BP Plc will write down the value of its business by as much as $17.5 billion, as the oil major predicts that the coronavirus pandemic will hurt long-term demand and accelerate the shift to cleaner energy.
The company is also undertaking a review of its projects that could result in some oil discoveries being left in the ground.
It’s the latest in a series of big shifts from BP, which has pivoted sharply toward clean energy under its new, Irish Chief Executive Officer Bernard Looney. Shares fell 5% to 307 pence as of 8:15am in London.
“BP now sees the prospect of the pandemic having an enduring impact on the global economy, with the potential for weaker demand for energy for a sustained period,” the company said in a statement this morning.
“The aftermath of the pandemic will accelerate the pace of transition to a lower-carbon economy.” BP’s actions will lead to non-cash impairment charges and write-offs in the second quarter, estimated to be in a range of $13 billion to $17.5 billion post-tax, the company said.
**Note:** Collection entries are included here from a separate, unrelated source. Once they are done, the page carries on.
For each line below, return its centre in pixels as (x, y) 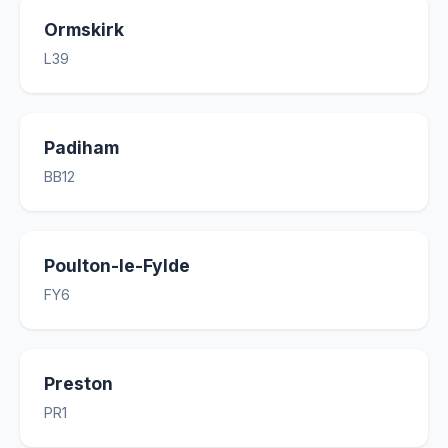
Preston (78, 383)
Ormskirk (84, 29)
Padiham (81, 147)
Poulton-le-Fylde (117, 265)
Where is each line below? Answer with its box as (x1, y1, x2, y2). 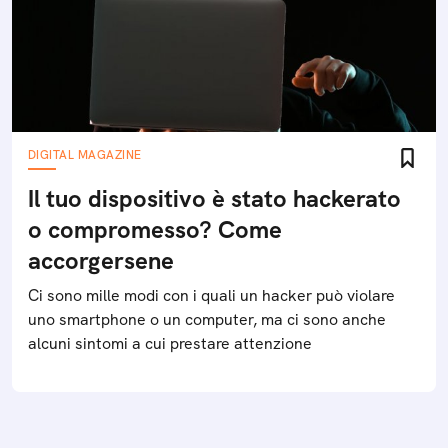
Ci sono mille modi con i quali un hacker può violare (28, 285, 395, 306)
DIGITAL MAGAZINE (28, 147, 142, 163)
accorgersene (28, 245, 174, 276)
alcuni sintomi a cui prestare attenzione (28, 333, 312, 354)
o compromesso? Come (28, 214, 282, 245)
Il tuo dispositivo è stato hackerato (28, 183, 401, 214)
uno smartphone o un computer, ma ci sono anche (28, 309, 386, 330)
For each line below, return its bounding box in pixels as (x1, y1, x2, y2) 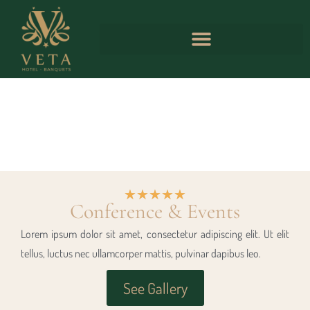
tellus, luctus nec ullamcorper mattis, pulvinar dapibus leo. (21, 246, 261, 261)
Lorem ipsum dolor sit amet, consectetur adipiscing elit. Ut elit (21, 227, 289, 241)
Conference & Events (70, 199, 240, 225)
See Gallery (122, 277, 188, 298)
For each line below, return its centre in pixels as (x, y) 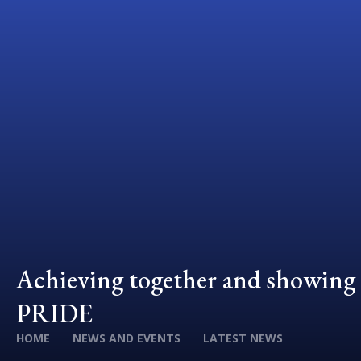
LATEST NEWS (243, 338)
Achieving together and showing (186, 280)
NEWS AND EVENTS (127, 338)
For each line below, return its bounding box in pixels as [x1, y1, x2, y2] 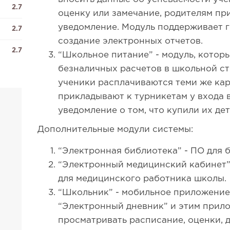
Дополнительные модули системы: [37, 126, 194, 133]
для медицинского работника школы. [58, 175, 227, 183]
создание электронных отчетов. [58, 37, 203, 45]
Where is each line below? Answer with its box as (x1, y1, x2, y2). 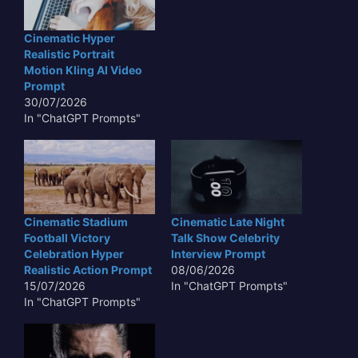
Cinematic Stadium (24, 215, 128, 229)
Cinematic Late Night (171, 215, 284, 229)
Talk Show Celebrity (171, 231, 280, 245)
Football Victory (24, 231, 110, 245)
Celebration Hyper (24, 247, 124, 261)
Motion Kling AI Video (24, 62, 142, 77)
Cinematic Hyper (24, 30, 115, 45)
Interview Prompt (171, 247, 265, 261)
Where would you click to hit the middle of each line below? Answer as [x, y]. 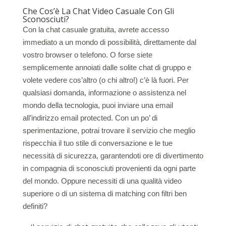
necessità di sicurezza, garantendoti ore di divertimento [113, 156]
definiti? [35, 206]
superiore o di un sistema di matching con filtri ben [104, 193]
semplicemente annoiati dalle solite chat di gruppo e [107, 67]
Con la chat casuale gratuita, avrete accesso [96, 30]
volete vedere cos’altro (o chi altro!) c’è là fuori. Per [105, 80]
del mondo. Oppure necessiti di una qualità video [102, 181]
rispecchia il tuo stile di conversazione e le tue [97, 143]
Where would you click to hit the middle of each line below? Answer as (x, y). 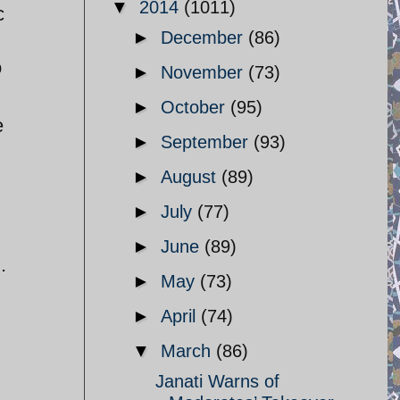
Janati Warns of (217, 381)
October (196, 107)
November (204, 72)
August (191, 177)
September (207, 142)
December (204, 37)
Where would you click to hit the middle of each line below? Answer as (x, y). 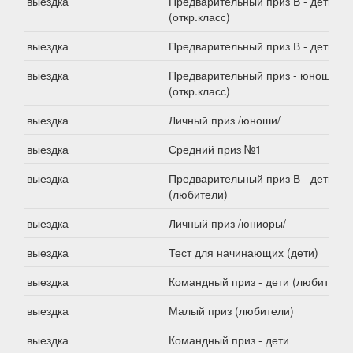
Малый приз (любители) (231, 310)
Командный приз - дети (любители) (260, 281)
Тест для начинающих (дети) (243, 252)
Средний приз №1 (215, 149)
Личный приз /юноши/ (225, 120)
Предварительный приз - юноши (253, 75)
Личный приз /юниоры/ (227, 223)
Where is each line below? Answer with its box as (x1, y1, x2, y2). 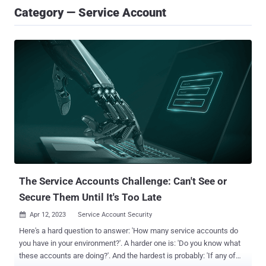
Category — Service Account (14, 5, 166, 20)
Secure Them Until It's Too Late (19, 191, 161, 204)
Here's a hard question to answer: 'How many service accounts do (19, 226, 238, 236)
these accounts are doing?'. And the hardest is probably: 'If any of (19, 251, 236, 261)
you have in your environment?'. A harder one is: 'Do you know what (19, 239, 240, 248)
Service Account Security (78, 211, 152, 219)
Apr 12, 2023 (30, 211, 66, 219)
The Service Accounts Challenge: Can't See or (19, 175, 227, 188)
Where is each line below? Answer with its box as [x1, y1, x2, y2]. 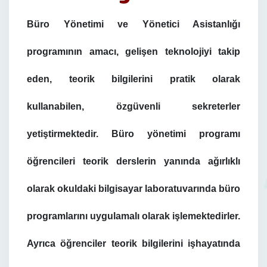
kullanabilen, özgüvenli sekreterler [27, 101, 240, 111]
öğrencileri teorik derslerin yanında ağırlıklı [27, 156, 240, 166]
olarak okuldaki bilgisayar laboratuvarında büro [27, 184, 240, 194]
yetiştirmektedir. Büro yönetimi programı [27, 129, 240, 139]
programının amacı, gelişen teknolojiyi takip [27, 46, 240, 57]
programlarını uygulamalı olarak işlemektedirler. [27, 211, 240, 221]
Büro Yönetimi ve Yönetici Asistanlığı [27, 19, 240, 29]
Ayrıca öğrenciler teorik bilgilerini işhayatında [27, 238, 240, 249]
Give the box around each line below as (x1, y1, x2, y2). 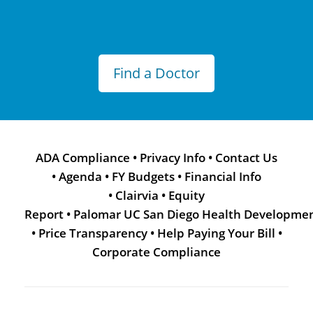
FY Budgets (112, 168, 175, 185)
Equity (168, 187, 205, 204)
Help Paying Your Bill (156, 225, 275, 242)
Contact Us (215, 150, 277, 166)
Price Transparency (38, 225, 147, 242)
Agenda (59, 168, 102, 185)
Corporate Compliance (92, 244, 221, 261)
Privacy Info (140, 150, 205, 166)
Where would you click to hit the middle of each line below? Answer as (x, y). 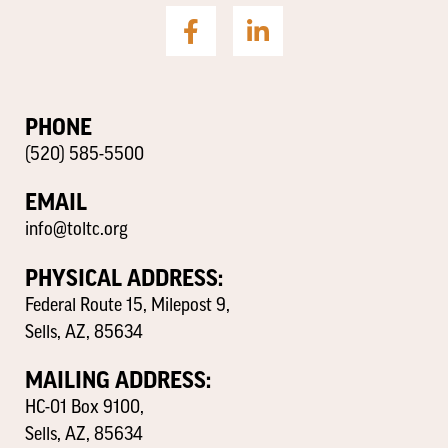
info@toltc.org (76, 231)
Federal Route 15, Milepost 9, (127, 306)
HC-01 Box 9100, (84, 409)
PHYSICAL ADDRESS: (124, 278)
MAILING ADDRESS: (118, 381)
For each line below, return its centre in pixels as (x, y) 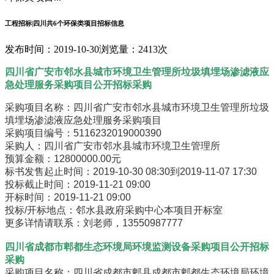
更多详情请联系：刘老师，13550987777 (94, 223)
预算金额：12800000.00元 (63, 158)
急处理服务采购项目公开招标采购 (78, 84)
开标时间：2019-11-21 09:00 (68, 197)
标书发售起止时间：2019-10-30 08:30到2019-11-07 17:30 (131, 171)
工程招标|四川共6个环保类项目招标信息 (65, 23)
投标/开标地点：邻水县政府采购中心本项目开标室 (114, 210)
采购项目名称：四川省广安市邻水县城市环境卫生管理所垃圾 (137, 107)
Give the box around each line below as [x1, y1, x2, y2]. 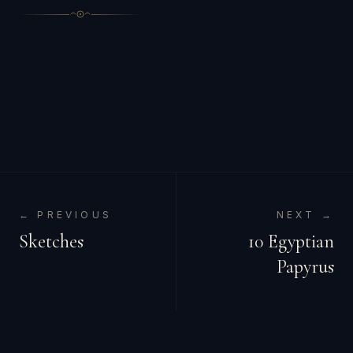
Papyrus [277, 255, 334, 278]
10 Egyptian [248, 230, 334, 253]
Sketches [19, 230, 84, 253]
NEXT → [276, 209, 334, 221]
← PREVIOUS [19, 209, 112, 221]
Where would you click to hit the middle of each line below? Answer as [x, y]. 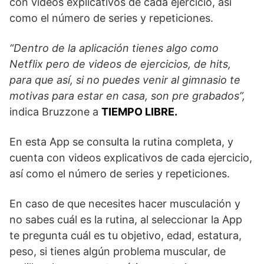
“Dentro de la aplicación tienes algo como [114, 48]
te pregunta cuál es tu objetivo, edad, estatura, [126, 236]
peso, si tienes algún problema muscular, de [118, 252]
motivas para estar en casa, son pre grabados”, [127, 96]
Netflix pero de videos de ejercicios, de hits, [120, 64]
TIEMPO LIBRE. [139, 112]
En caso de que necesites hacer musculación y [125, 204]
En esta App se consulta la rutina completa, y [121, 142]
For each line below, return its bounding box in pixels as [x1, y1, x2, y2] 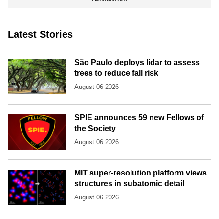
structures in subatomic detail [74, 179, 184, 188]
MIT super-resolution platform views [74, 168, 207, 177]
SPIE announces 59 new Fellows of [74, 113, 204, 122]
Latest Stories [8, 29, 73, 40]
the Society [74, 124, 116, 132]
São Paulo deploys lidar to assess [74, 58, 200, 67]
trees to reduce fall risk [74, 69, 158, 78]
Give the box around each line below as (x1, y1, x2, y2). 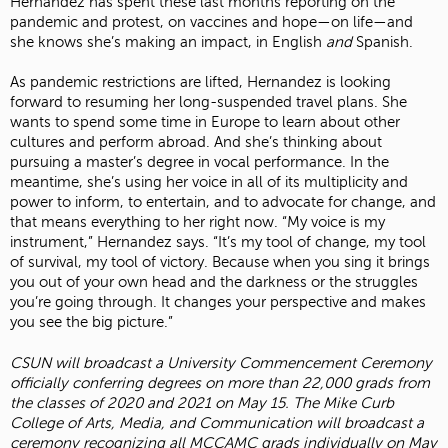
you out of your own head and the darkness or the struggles (10, 274, 418, 291)
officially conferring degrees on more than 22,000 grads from (10, 374, 430, 391)
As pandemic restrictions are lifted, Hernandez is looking (10, 74, 391, 91)
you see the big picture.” (10, 314, 173, 331)
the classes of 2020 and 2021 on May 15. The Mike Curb (10, 394, 394, 411)
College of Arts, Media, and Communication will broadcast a (10, 414, 424, 431)
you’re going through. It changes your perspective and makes (10, 294, 426, 311)
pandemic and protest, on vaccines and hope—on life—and (10, 14, 413, 31)
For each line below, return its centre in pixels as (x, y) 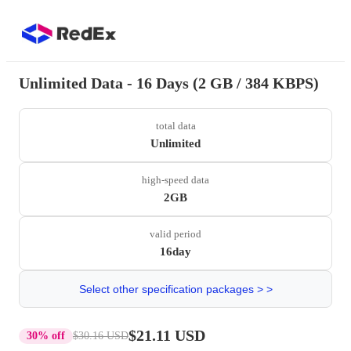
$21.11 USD (167, 335)
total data (175, 126)
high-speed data (175, 180)
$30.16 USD (101, 335)
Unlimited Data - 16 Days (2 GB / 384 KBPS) (169, 83)
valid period (175, 234)
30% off (46, 335)
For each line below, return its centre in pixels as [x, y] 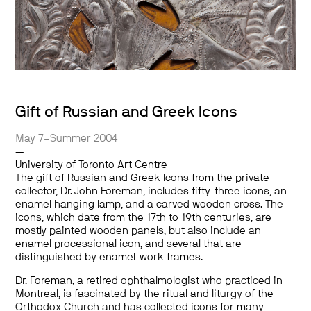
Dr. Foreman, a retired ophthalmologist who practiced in [149, 280]
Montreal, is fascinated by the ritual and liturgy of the [145, 294]
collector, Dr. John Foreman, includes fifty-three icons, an [151, 191]
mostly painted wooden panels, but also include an [138, 230]
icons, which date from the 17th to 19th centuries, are [144, 217]
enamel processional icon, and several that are [129, 244]
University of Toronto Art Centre [92, 165]
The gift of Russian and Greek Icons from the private [143, 178]
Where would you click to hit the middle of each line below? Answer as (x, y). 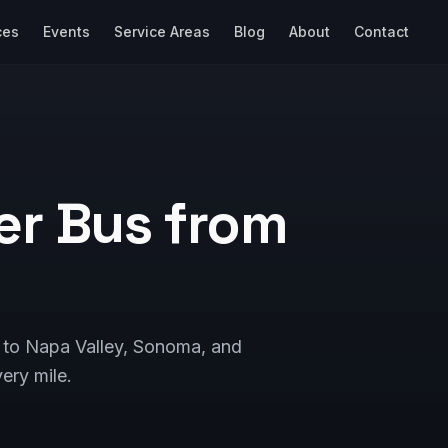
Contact (381, 31)
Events (66, 31)
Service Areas (161, 31)
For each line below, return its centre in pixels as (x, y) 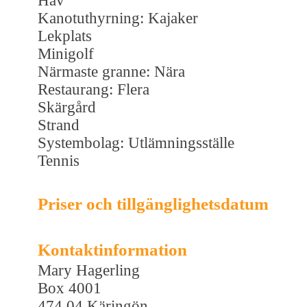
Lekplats (65, 36)
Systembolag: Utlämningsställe (136, 143)
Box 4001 (70, 288)
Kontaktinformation (112, 249)
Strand (59, 125)
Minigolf (66, 53)
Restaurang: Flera (94, 89)
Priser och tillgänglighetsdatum (153, 204)
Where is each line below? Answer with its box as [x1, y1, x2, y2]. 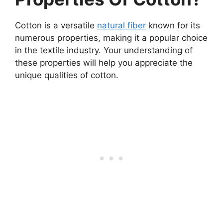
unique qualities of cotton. [15, 70, 118, 81]
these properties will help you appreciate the [15, 58, 193, 68]
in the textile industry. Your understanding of [15, 45, 193, 56]
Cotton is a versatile [15, 20, 97, 31]
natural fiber [97, 20, 146, 31]
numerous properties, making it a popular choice [15, 33, 208, 43]
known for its [146, 20, 200, 31]
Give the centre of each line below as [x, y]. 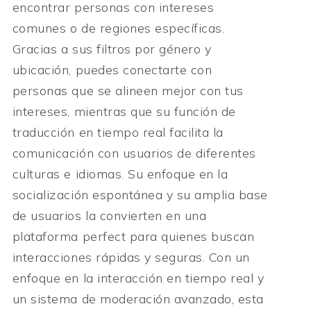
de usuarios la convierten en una [109, 216]
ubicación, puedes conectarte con [112, 70]
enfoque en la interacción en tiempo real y [138, 278]
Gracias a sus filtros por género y [112, 49]
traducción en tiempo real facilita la [118, 133]
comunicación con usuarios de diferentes [134, 153]
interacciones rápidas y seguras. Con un [131, 258]
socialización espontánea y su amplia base [140, 195]
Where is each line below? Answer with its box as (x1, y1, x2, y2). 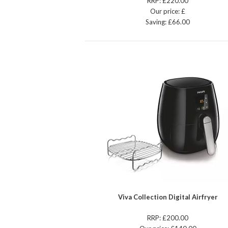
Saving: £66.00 (146, 18, 190, 26)
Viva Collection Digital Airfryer (118, 193, 218, 202)
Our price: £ (150, 7, 186, 16)
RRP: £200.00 (147, 214, 189, 222)
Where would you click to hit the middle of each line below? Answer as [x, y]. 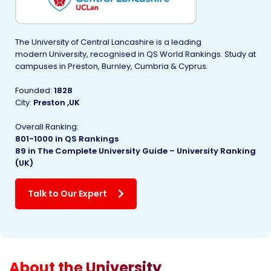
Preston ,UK [57, 102]
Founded [33, 90]
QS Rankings [91, 139]
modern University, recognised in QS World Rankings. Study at [135, 54]
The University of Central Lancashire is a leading [108, 42]
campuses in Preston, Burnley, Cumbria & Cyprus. [112, 66]
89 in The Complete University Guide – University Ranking [135, 151]
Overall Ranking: [47, 126]
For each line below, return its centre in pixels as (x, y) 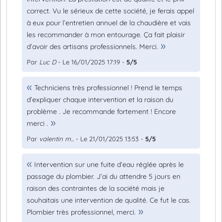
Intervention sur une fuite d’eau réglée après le (109, 165)
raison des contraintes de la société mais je (96, 188)
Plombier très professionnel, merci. (81, 212)
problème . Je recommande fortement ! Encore (101, 111)
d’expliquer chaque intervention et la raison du (100, 100)
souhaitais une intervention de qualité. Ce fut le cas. (109, 200)
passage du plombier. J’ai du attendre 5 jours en (104, 176)
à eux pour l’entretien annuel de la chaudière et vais (109, 23)

In February, BP outlined its ambitions to become a “net-zero” company by 2050. The company acknowledged that production will decline in the long term, and said whatever is pumped in 2050 “will have to be de-carbonized.” Peers including Royal Dutch Shell Plc, Total SA and Equinor ASA have also set out agendas for what’s becoming an existential challenge for the oil industry.
BP’s revised investment appraisal long-term price assumptions are now an average of around $55 a barrel for Brent crude and $2.90 per million British thermal units for Henry Hub gas, from 2021-2050, the statement shows.
“These lower long-term price assumptions are considered by BP to be broadly in line with a range of transition paths consistent with the Paris climate goals,” it said. “However, they do not correspond to any specific Paris-consistent scenario.” BP is scheduled to publish its second-quarter results on Aug. 4.